Determine how many lines in the entries below contain "matrix", and output only that number.

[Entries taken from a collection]
■ ■ ■

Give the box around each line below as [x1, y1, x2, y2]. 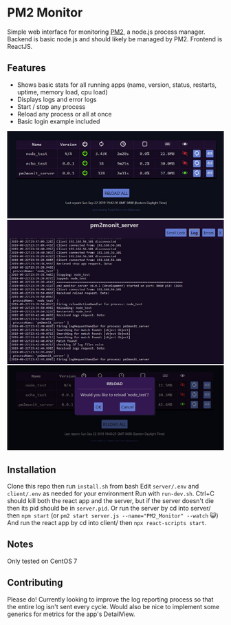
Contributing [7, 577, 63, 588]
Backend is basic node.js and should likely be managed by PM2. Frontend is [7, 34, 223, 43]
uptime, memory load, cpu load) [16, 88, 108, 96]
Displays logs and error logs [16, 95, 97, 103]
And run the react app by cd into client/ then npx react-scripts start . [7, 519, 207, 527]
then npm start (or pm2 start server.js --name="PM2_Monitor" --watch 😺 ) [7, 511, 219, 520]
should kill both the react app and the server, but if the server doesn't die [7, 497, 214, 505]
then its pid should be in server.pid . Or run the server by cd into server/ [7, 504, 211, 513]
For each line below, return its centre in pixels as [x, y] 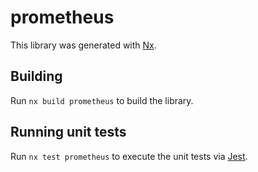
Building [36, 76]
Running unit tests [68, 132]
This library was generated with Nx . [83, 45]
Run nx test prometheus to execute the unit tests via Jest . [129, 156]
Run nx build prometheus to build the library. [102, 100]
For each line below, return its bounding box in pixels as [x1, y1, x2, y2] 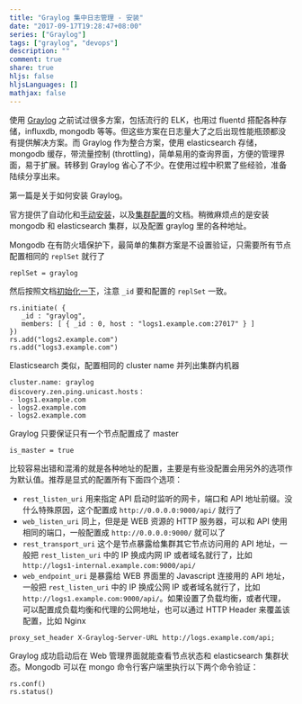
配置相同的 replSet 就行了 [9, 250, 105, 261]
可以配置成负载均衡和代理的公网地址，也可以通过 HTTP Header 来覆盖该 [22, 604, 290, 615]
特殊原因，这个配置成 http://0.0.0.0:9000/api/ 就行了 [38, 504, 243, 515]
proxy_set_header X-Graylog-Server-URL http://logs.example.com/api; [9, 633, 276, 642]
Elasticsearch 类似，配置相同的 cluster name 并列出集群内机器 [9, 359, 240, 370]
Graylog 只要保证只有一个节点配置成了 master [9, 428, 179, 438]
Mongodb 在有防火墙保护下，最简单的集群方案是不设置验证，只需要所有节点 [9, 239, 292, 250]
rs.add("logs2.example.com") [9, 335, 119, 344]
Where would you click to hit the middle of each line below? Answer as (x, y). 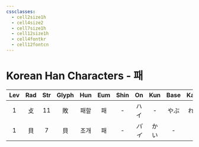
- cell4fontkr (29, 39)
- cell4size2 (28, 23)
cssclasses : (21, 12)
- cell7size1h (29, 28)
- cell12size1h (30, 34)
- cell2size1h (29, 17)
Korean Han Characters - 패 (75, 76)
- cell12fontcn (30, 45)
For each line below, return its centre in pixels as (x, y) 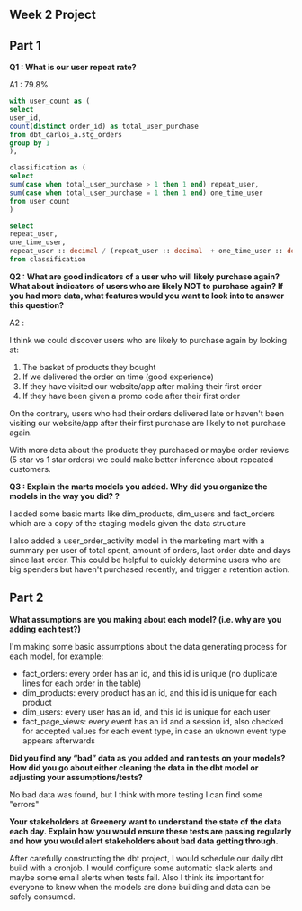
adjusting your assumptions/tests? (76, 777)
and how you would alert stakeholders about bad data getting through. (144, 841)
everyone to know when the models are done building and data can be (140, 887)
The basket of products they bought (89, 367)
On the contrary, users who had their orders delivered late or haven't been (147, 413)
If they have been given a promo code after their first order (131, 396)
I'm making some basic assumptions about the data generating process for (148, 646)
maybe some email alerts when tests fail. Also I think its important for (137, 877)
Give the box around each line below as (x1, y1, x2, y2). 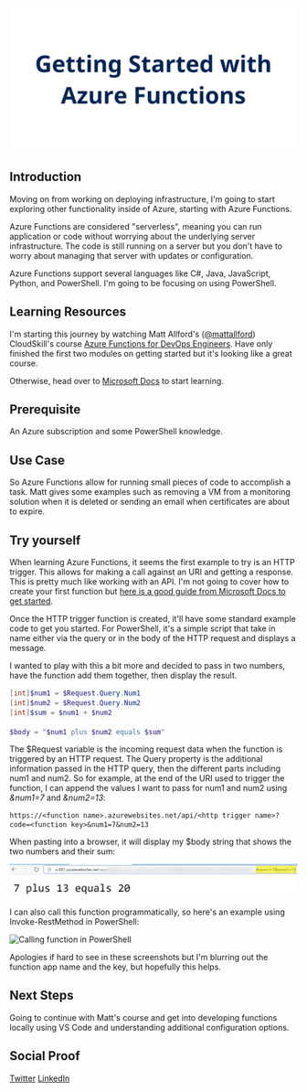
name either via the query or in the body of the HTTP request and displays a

■ ■ ■

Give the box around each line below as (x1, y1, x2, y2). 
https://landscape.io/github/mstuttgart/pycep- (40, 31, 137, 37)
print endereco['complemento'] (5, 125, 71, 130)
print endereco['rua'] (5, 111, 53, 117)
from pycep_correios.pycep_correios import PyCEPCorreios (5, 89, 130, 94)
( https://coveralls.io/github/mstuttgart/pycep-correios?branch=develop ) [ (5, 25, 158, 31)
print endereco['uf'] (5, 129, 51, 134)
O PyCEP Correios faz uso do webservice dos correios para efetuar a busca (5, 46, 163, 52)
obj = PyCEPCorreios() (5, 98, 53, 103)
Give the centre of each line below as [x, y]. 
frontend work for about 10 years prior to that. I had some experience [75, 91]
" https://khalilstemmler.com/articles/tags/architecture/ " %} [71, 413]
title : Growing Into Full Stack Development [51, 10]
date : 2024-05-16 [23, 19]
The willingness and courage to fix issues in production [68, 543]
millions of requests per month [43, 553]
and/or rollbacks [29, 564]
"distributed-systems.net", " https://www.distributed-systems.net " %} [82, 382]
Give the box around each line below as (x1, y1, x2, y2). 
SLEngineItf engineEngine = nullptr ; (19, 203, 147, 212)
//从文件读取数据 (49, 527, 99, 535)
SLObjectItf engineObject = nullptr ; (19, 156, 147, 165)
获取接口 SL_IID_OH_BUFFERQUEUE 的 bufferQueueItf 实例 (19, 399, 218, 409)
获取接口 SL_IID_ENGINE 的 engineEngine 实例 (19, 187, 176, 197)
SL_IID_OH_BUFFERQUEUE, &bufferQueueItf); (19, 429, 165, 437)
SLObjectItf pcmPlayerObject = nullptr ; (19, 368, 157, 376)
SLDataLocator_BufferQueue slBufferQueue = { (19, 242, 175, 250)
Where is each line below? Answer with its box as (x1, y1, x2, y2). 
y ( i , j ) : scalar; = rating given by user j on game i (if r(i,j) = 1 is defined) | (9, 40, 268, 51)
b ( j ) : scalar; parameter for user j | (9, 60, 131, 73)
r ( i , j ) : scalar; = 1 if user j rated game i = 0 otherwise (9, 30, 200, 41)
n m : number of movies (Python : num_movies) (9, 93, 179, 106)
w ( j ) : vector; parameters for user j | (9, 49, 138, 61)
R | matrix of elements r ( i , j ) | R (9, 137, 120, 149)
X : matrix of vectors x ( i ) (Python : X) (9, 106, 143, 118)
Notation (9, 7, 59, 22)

■ ■ ■

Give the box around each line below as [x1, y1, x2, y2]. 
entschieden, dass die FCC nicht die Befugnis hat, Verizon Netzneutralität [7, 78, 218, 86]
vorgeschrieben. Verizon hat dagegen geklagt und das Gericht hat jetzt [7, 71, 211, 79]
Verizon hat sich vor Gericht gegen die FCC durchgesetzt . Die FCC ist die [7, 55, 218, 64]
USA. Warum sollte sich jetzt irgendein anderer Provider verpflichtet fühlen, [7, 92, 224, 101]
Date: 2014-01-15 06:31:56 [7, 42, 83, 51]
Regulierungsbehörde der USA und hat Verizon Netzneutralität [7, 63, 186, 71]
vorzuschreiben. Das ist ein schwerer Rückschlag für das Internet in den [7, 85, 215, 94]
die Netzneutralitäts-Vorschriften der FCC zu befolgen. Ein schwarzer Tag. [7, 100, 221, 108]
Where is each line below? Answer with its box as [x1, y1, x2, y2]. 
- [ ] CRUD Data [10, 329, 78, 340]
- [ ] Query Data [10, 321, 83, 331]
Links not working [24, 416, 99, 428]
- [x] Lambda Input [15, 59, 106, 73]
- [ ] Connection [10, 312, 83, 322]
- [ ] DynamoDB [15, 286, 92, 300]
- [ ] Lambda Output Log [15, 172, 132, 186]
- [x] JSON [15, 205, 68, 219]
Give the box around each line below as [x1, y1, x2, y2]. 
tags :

■ ■ ■

### [Task solution]
2